The psychology behind this behavior, why we continue to think things that have been seen to be false are true, is challenging. Whatever it is that got us to commit to an ideology, a world view, in the first place, seems to sometimes be stronger than the evidence of our own eyes, our own lived experience, our own intellect. We hang on to these positions in spite of being able to see the truth, for reasons that are, frankly, beyond my ability to completely understand. I guess it has something to do with the tribe we belong to and its beliefs, the comfort we find in thinking what we’ve always thought and being who we’ve always been. Perhaps it's simple self interest, or even our very understanding of who “I” am.

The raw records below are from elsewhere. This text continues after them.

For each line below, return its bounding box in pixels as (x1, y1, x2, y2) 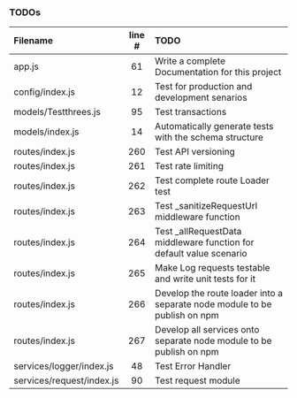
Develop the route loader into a (154, 287, 283, 300)
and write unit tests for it (154, 272, 256, 285)
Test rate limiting (154, 160, 224, 172)
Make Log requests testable (154, 262, 270, 274)
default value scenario (154, 248, 247, 260)
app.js (13, 60, 40, 73)
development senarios (154, 91, 247, 103)
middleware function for (154, 236, 255, 249)
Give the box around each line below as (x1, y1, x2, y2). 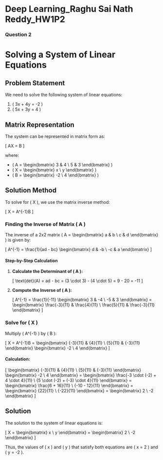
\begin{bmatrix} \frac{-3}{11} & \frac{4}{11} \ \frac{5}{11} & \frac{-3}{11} (12, 302, 155, 308)
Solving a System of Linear (5, 49, 116, 60)
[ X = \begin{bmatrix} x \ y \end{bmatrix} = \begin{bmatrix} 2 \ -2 (5, 429, 136, 435)
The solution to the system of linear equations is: (5, 420, 103, 426)
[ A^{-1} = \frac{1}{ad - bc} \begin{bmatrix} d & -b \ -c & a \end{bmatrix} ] (5, 247, 152, 252)
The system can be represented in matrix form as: (5, 133, 106, 139)
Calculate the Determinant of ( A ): (12, 268, 83, 274)
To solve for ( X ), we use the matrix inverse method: (5, 199, 110, 205)
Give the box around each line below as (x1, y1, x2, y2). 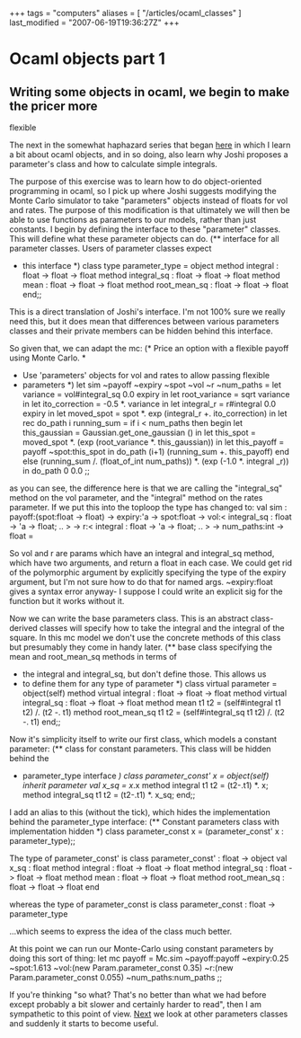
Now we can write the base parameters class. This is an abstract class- (9, 613, 274, 624)
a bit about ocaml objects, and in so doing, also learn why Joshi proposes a (9, 149, 289, 160)
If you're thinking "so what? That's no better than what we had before (9, 989, 267, 1000)
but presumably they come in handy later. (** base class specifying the (9, 642, 272, 652)
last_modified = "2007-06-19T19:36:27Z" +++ (9, 17, 180, 28)
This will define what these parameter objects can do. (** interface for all (9, 234, 280, 244)
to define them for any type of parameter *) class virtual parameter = (22, 679, 278, 688)
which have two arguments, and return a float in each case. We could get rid (9, 557, 293, 568)
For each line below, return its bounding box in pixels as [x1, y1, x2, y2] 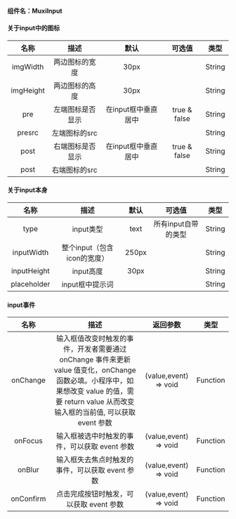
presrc [17, 127, 39, 137]
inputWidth [12, 248, 49, 257]
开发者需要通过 [77, 344, 127, 354]
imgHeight [11, 85, 46, 95]
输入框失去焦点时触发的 [55, 455, 134, 465]
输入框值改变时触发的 [55, 334, 127, 343]
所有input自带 [153, 219, 199, 228]
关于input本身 [7, 186, 48, 195]
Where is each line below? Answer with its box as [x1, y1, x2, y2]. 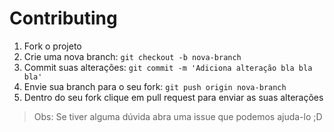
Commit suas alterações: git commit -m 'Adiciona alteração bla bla [23, 61, 313, 73]
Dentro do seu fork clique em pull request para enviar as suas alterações [23, 91, 324, 103]
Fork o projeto [23, 40, 82, 52]
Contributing [9, 7, 118, 30]
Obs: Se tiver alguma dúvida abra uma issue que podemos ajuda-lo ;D [33, 110, 323, 122]
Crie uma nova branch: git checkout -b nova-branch [23, 50, 242, 62]
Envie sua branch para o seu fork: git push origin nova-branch [23, 80, 287, 92]
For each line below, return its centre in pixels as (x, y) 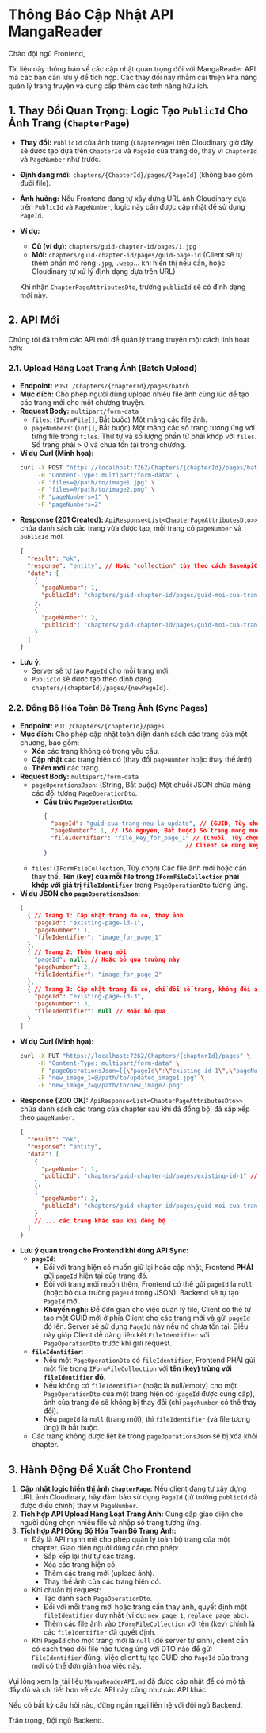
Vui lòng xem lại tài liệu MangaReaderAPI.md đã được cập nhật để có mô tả (127, 1681)
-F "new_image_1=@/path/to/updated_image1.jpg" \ (121, 1078)
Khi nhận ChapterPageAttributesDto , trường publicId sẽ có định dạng (133, 287)
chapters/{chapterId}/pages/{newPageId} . (100, 688)
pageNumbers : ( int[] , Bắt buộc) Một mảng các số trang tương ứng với (143, 427)
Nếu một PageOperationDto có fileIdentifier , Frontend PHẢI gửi (149, 1361)
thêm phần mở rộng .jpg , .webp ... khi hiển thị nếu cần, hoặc (128, 263)
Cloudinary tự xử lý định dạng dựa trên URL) (103, 271)
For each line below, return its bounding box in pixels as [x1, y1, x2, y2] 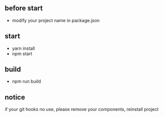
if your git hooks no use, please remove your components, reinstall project [5, 106, 159, 112]
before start [5, 4, 43, 13]
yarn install [12, 45, 35, 51]
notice [5, 93, 26, 101]
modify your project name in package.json [12, 17, 100, 23]
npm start [12, 50, 32, 57]
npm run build [12, 78, 41, 84]
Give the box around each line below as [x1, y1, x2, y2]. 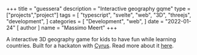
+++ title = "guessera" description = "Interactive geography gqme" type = [6, 5, 191, 12]
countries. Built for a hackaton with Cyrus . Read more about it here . [6, 42, 174, 49]
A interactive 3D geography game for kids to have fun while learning [6, 36, 176, 42]
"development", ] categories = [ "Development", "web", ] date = [6, 18, 164, 25]
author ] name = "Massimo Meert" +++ [20, 24, 118, 31]
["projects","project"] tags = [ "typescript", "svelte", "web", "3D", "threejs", [6, 11, 192, 19]
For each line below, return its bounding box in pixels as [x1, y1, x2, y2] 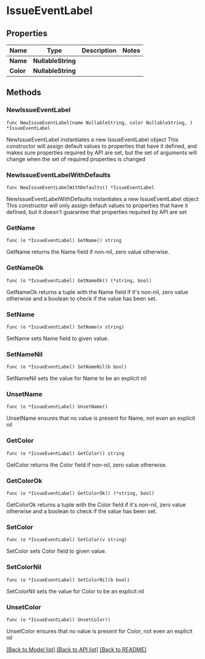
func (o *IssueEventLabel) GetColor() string [6, 450, 124, 457]
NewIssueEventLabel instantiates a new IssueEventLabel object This [6, 135, 179, 143]
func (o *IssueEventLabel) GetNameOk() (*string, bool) [6, 277, 152, 284]
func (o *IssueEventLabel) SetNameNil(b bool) [6, 364, 127, 370]
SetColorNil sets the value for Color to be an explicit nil [6, 587, 144, 595]
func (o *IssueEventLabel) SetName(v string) [6, 324, 124, 330]
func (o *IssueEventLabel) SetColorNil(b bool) [6, 577, 130, 583]
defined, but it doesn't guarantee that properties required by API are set [6, 208, 187, 215]
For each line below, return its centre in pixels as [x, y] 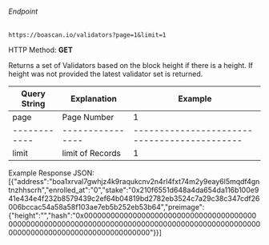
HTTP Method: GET [41, 50]
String [33, 104]
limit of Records [92, 154]
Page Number [88, 118]
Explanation [94, 98]
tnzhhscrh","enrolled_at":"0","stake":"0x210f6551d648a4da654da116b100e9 [134, 190]
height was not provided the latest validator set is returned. [106, 74]
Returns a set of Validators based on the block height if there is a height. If [131, 66]
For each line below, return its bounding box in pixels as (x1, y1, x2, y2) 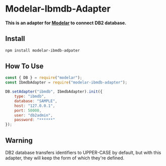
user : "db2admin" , (14, 112, 53, 118)
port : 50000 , (14, 108, 42, 113)
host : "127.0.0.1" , (14, 103, 56, 108)
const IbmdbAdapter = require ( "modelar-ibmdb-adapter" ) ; (5, 80, 128, 85)
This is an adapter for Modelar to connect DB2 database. (5, 20, 127, 26)
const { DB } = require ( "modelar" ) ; (5, 75, 82, 80)
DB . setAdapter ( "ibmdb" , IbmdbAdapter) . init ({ (5, 89, 102, 94)
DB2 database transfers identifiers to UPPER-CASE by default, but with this (5, 150, 161, 155)
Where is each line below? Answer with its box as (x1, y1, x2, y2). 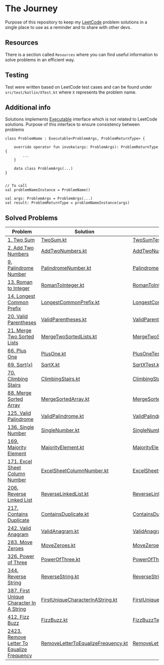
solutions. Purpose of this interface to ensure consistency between (5, 121, 140, 127)
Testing (5, 71, 29, 79)
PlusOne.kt (41, 351, 66, 357)
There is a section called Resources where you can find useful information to (5, 51, 158, 57)
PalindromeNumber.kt (41, 265, 91, 272)
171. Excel (7, 458, 33, 465)
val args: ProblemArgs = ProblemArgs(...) (5, 196, 93, 201)
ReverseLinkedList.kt (41, 491, 89, 498)
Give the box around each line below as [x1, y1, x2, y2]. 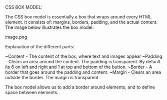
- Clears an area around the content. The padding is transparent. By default [5, 59, 161, 64]
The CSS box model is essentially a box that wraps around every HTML [5, 14, 152, 19]
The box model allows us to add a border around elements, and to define [5, 84, 155, 90]
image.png [5, 34, 27, 40]
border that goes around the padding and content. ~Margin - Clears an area [5, 69, 161, 75]
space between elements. [5, 90, 58, 95]
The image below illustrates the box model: [5, 24, 94, 30]
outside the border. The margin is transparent [5, 75, 99, 80]
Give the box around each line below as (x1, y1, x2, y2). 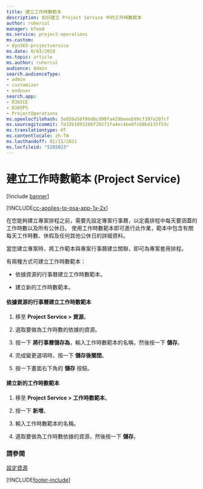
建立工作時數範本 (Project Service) (6, 172, 181, 185)
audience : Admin (6, 65, 47, 72)
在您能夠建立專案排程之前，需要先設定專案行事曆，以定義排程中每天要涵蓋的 (6, 216, 198, 224)
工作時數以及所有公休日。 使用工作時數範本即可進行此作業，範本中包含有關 (6, 224, 194, 231)
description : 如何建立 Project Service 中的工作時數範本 (6, 15, 142, 21)
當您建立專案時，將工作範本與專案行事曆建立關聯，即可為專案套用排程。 (6, 245, 187, 252)
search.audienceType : (6, 71, 61, 77)
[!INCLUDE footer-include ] (6, 476, 71, 484)
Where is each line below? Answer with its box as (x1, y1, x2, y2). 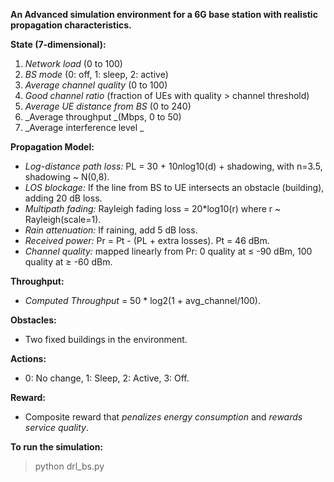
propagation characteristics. (10, 19, 132, 31)
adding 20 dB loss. (24, 192, 103, 204)
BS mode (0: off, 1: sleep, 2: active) (24, 69, 169, 80)
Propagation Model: (10, 141, 95, 153)
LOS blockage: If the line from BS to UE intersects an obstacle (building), (24, 182, 325, 193)
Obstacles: (10, 314, 57, 326)
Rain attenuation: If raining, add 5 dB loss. (24, 224, 198, 236)
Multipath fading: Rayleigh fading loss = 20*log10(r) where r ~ (24, 203, 282, 214)
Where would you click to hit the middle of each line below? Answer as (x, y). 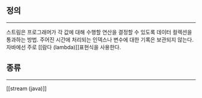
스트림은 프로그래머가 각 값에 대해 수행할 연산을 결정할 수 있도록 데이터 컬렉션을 (99, 32)
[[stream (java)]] (26, 88)
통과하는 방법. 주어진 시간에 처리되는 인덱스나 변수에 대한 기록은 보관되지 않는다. (100, 39)
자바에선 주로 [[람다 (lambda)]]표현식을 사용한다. (64, 47)
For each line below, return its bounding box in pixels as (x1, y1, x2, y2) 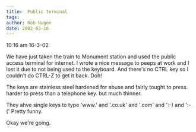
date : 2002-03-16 (6, 25, 49, 32)
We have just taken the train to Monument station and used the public (6, 53, 176, 60)
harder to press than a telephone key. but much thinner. (6, 90, 142, 97)
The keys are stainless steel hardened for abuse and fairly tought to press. (6, 84, 188, 91)
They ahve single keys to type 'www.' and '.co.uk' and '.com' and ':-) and (6, 102, 184, 109)
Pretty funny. (11, 108, 43, 115)
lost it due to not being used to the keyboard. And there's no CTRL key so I (6, 66, 189, 73)
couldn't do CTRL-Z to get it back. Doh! (6, 72, 102, 79)
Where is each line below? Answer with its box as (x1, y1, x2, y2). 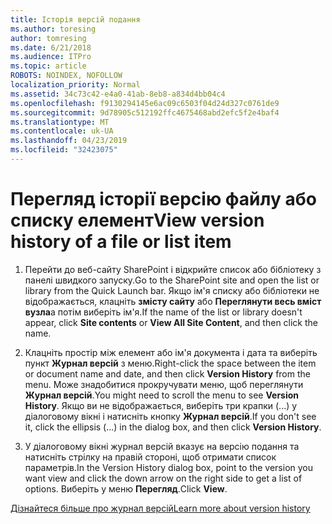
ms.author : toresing (10, 24, 97, 34)
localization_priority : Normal (10, 80, 141, 90)
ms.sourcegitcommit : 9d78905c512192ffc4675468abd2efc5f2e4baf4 (10, 107, 280, 118)
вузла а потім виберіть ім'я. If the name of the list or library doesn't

Our challenge is to look at the elements of the real world around us as they actually are, and judge what is working and what is not, what is right and what is wrong, good and bad, healthy or sick, and act accordingly, unimpeded by an ideological lens which is actually a blinder.
Now, you might want to ask me: ‘Well, aren’t you an Orthodox Jew (I plead guilty, though I don’t love that or any other label)? That’s a pretty heavy, all-encompassing world view to schlep around. How can you claim to be any better than Bil’am? Aren't you as blinded as he ultimately was by your ideology?’ I would answer that traditional Jewish law, which is a big piece of our worldview, while often incorrectly described as ‘eternal’, ‘unchanging’, and words to that effect, is actually extremely situational, and quite un-ideological. A halachic (legal) decision is always answered case by case; it depends on who is asking and what their life situation is; it depends on all kinds of specifics of social and economic class, personal likes, dislikes, and sensitivities, local custom and practice, the needs of the community at the time, etc. Beyond the basic ideology of being committed to the halachic process, it is all about seeing a given situation for what it fully is, and deciding accordingly. As the Talmud says (Baba Batra 131a, and elsewhere): “A Rabbinic judge has nothing to consider other than what his eyes see.” Unlike Bil’am, a good Rabbi looks at who and what is in front of him or her and decides accordingly, without a preconceived theoretical or ideological preference, without any unnecessary fealty to precedent or pre-existing assumptions and decisions. Judaism asks of us to look at the real, at the here and now, and make our decisions from there.
Bil’am’s tragedy is that he was willing and able to really look at the world, understand and describe honestly what he saw, but unable to take the next step and change who he was and what he believed in accordingly. Let’s try and do better.